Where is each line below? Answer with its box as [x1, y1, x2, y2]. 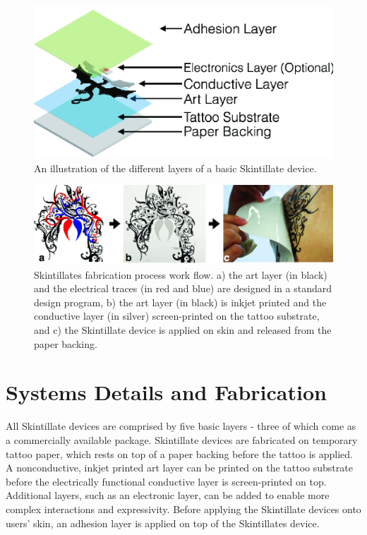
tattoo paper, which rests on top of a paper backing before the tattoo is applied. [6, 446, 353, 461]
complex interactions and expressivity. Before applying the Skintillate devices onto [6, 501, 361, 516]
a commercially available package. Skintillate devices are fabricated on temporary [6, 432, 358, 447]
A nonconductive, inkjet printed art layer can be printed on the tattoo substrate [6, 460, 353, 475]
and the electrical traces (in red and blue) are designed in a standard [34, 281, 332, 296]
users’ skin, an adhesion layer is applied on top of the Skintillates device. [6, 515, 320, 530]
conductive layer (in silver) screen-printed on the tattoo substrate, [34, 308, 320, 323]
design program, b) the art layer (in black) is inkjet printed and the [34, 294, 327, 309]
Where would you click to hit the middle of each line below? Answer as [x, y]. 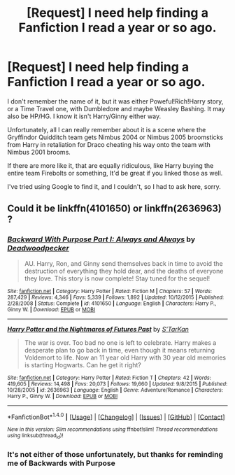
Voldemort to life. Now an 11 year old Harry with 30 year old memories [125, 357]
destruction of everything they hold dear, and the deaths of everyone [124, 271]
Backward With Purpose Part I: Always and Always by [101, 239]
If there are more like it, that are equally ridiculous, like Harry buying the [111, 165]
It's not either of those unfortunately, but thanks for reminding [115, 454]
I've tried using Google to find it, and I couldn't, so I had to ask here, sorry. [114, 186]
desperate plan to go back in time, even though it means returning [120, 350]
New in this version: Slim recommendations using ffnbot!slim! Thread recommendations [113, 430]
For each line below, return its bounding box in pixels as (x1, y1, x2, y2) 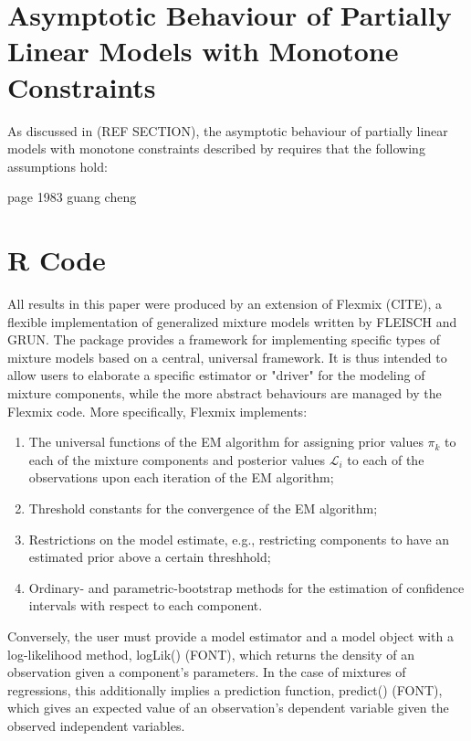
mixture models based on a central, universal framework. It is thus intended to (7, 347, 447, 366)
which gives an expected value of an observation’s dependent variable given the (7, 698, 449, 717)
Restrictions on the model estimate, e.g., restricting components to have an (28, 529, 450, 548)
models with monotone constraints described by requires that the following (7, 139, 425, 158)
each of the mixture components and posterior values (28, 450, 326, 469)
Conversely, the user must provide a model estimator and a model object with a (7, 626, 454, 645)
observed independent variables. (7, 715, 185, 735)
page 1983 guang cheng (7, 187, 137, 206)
* * *
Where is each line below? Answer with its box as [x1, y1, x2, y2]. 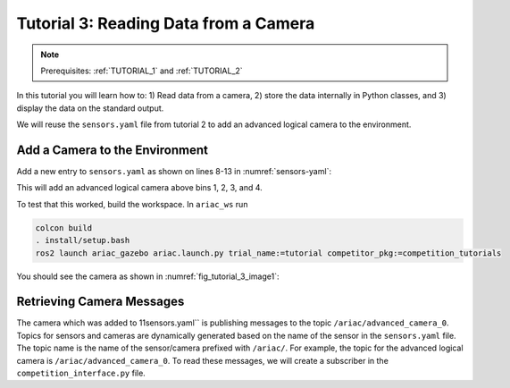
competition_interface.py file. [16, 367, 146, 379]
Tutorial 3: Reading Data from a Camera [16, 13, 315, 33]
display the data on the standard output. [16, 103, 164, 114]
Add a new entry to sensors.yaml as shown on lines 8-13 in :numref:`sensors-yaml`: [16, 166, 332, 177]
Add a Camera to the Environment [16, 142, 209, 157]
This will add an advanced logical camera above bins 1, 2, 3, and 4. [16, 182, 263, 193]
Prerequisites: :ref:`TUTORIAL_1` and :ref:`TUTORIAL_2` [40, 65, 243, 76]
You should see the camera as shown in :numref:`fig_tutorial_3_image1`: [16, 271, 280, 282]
* * *
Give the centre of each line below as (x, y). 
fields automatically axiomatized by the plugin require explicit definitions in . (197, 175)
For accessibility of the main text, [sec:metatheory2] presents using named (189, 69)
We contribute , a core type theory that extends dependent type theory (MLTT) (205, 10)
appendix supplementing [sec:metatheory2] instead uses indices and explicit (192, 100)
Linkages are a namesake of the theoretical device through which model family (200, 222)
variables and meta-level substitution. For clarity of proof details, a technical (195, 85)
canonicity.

• [Work to be completed]:
Of the lines above, output exactly those from the line bearing "destruction of everything" through the line bearing "I've tried using", inclusive.

• [Answer to the exercise]:
destruction of everything they hold dear, and the deaths of everyone [124, 271]
Backward With Purpose Part I: Always and Always by [101, 239]
If there are more like it, that are equally ridiculous, like Harry buying the [111, 165]
It's not either of those unfortunately, but thanks for reminding [115, 454]
I've tried using Google to find it, and I couldn't, so I had to ask here, sorry. [114, 186]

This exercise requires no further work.